なので、海に出た時に感じる潮風の香りは、二人にとって新鮮な爽やかさを伴っていた。秋から冬に向かいつつある季節で、昼が短くなって夜が長くなりつつある中で、海もまた青さよりも灰色っぽさが濃くなりつつあるようだ。
オスロ峡湾に出てから、エイリーク侯の居場所を探すため、二人は噂を集め始めた。
それこそ、アースの神々のご加護があってのことだろう。エイリーク侯の居場所はすぐに判明した。幸い、二人が下ってきた川の河口からそれほど遠くないところだった。

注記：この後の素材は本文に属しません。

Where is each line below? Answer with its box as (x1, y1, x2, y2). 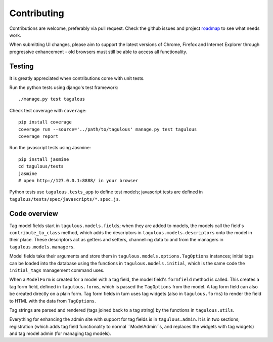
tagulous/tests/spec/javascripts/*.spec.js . (9, 196, 120, 202)
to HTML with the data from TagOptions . (9, 297, 96, 304)
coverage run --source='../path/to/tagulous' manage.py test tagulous (18, 126, 197, 132)
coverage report (18, 133, 59, 139)
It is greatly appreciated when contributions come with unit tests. (9, 75, 145, 81)
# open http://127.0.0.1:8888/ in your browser (18, 178, 139, 183)
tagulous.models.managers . (9, 243, 75, 250)
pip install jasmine (18, 156, 69, 162)
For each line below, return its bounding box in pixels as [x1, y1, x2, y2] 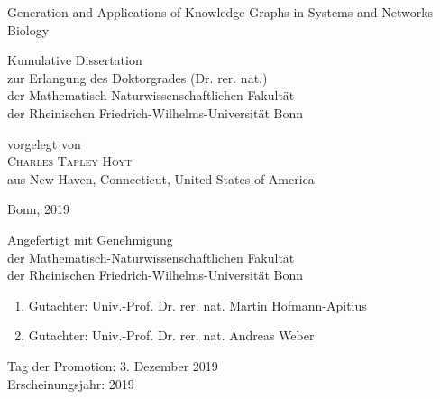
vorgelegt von [7, 134, 81, 153]
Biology [7, 20, 50, 39]
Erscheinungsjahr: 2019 [7, 374, 134, 393]
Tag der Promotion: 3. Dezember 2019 [7, 356, 218, 375]
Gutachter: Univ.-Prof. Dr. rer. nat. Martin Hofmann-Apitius [28, 295, 367, 314]
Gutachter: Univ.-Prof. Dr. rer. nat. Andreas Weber [28, 326, 315, 345]
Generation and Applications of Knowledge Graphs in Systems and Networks [7, 3, 434, 21]
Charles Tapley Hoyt [7, 152, 133, 171]
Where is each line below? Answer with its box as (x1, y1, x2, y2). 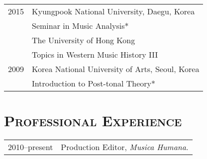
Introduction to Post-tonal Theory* (32, 78, 156, 89)
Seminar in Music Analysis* (32, 20, 129, 31)
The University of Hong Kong (32, 34, 135, 46)
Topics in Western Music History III (32, 49, 158, 60)
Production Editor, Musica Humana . (61, 141, 189, 153)
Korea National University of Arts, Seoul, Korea (32, 63, 200, 75)
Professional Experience (4, 110, 182, 131)
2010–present (8, 141, 53, 153)
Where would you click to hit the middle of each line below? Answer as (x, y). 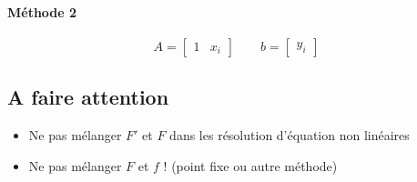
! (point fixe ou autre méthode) (250, 165)
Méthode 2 (42, 11)
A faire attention (88, 97)
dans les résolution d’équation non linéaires (290, 135)
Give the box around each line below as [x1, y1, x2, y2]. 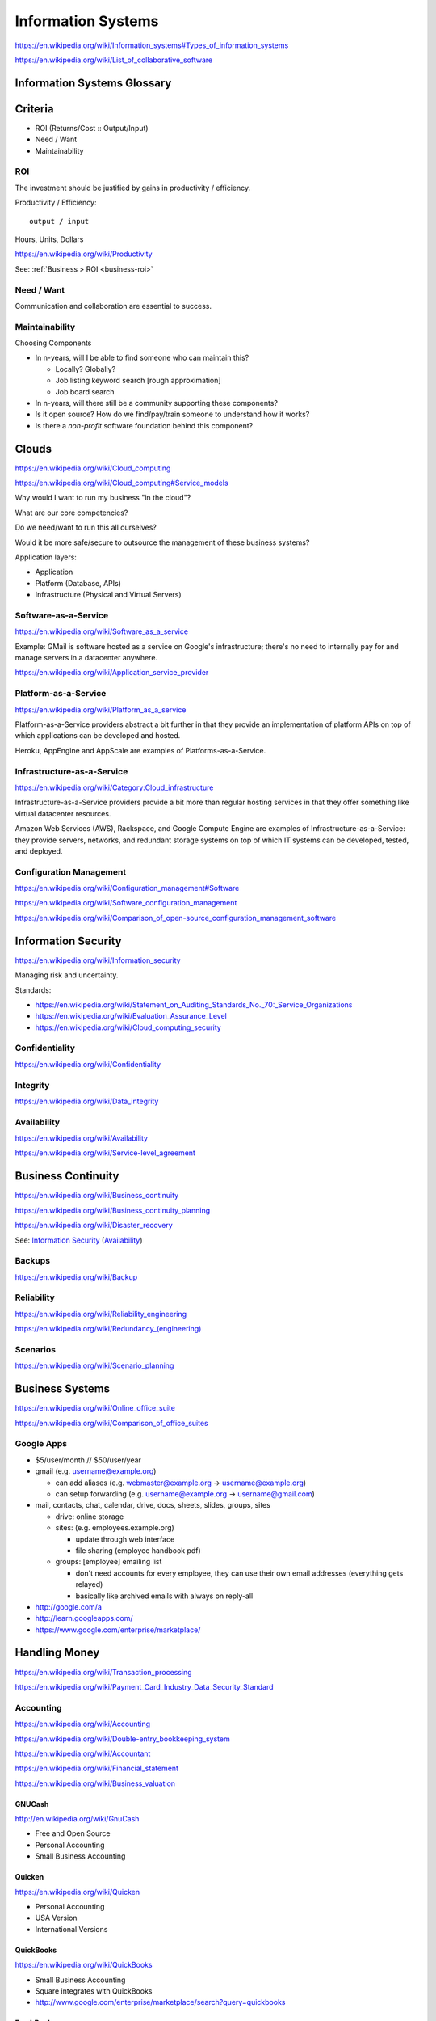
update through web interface [75, 1534, 175, 1544]
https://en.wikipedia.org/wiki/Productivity [15, 249, 153, 259]
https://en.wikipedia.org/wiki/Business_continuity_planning [15, 1205, 211, 1215]
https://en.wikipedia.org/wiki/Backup [15, 1272, 138, 1281]
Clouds [15, 441, 52, 456]
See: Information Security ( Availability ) [15, 1235, 143, 1245]
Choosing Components [15, 338, 92, 348]
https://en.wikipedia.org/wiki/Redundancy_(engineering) [15, 1324, 202, 1334]
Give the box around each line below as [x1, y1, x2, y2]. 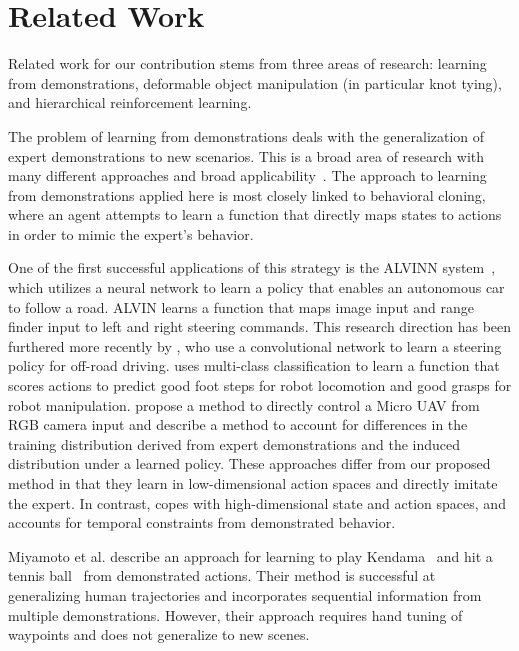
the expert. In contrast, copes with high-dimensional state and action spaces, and [8, 492, 506, 513]
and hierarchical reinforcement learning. [8, 92, 252, 113]
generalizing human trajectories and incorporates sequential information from [8, 584, 482, 605]
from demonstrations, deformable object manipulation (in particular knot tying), [8, 72, 502, 93]
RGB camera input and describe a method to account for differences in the [8, 414, 468, 435]
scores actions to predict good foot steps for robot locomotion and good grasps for [8, 375, 512, 396]
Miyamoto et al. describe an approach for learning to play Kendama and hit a [8, 545, 493, 566]
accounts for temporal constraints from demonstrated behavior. [8, 512, 396, 533]
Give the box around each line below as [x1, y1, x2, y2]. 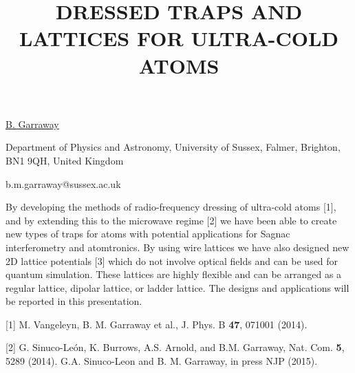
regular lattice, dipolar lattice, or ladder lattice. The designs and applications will [6, 280, 349, 295]
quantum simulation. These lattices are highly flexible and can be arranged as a [6, 267, 342, 281]
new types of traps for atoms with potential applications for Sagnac [6, 226, 290, 241]
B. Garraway [6, 116, 59, 131]
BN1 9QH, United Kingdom [6, 153, 124, 167]
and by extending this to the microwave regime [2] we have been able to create [6, 213, 337, 227]
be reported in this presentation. [6, 294, 142, 308]
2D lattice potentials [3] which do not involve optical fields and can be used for [6, 253, 338, 268]
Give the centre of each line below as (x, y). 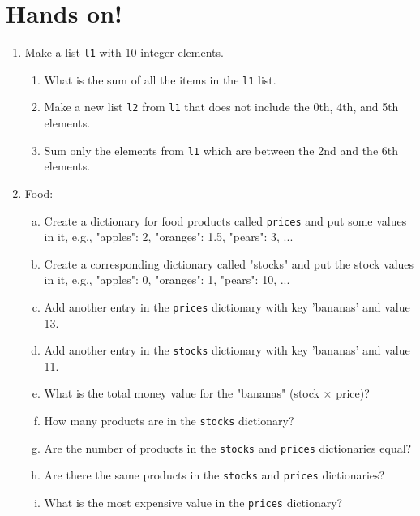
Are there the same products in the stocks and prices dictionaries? (214, 475)
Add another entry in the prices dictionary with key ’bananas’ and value (227, 306)
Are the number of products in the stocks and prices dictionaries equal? (228, 447)
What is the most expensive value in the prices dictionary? (193, 503)
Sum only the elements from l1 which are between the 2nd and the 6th (221, 150)
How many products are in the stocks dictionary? (169, 421)
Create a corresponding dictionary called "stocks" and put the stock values (229, 263)
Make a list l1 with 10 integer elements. (124, 52)
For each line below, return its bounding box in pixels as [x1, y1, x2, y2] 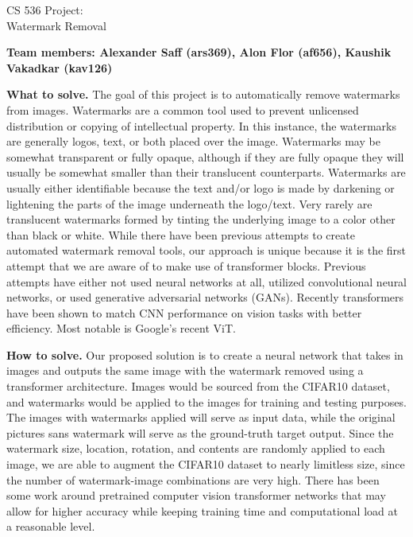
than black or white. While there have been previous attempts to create [6, 226, 355, 243]
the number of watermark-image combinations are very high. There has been [6, 471, 380, 488]
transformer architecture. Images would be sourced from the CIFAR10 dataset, [6, 378, 390, 395]
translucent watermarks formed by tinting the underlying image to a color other [6, 211, 396, 228]
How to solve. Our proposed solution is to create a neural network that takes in [6, 346, 403, 363]
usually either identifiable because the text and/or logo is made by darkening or [6, 179, 395, 196]
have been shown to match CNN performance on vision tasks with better [6, 304, 362, 321]
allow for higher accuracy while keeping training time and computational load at [6, 502, 398, 519]
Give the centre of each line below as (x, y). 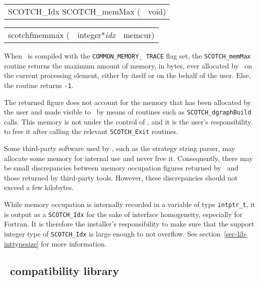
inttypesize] (21, 243)
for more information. (74, 243)
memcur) (139, 35)
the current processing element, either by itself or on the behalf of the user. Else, (128, 75)
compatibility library (65, 270)
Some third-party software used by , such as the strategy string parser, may (120, 148)
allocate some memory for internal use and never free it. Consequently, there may (129, 158)
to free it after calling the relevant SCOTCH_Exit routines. (91, 131)
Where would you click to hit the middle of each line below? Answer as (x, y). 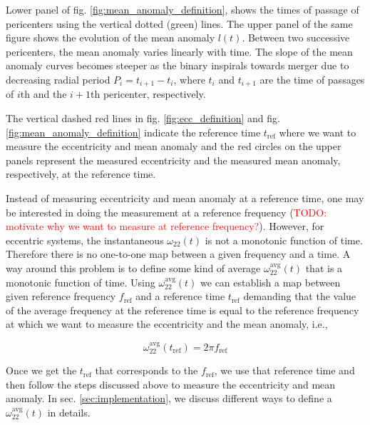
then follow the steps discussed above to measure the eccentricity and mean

二人の行動は正しいはずだ。誤ったキリスト教拡大の流れを是正し、正統なアースの教えへと戻す。オップランの村だけではなく、ノルウェー全体の命運がかかっていると言っても過言ではない。正しいからこそ、だからこそ順調に前へ進んでいるのだ。
「へえ。あれが、長蛇号か。確かに巨大な船だ。あっちにあるのが鶴号、かな? 鶴号も大きいけど、長蛇号の大きさ圧巻だな」
ソールレイヴは薄暗闇の中で片方だけで目を丸くした。
「あんな巨大な戦艦を建造したんだから、確かにオーラヴ王は偉大だったんだろうなあ。キリスト教でさえなければ、もっと偉大として尊敬を集めていただろうし、アースの神々のご加護を受けてもっと長生きもできたんだろうけどね」
何隻もの船が並んで錨を下ろしている中にあって、長蛇号の巨大さはとりわけ際立っていた。
峡湾の民が乗る普通の竜舟は、小型であるが故に機動性が高く、また喫水が浅いために川を内陸奥深くまで遡上できる。それに較べて長蛇号は遥かに巨大であるため、喫水も深そうで川の遡上には向いていないだろうと思われた。あくまでも海上での戦闘で小型竜舟に対して優位に立つことを目的とした戦艦だ。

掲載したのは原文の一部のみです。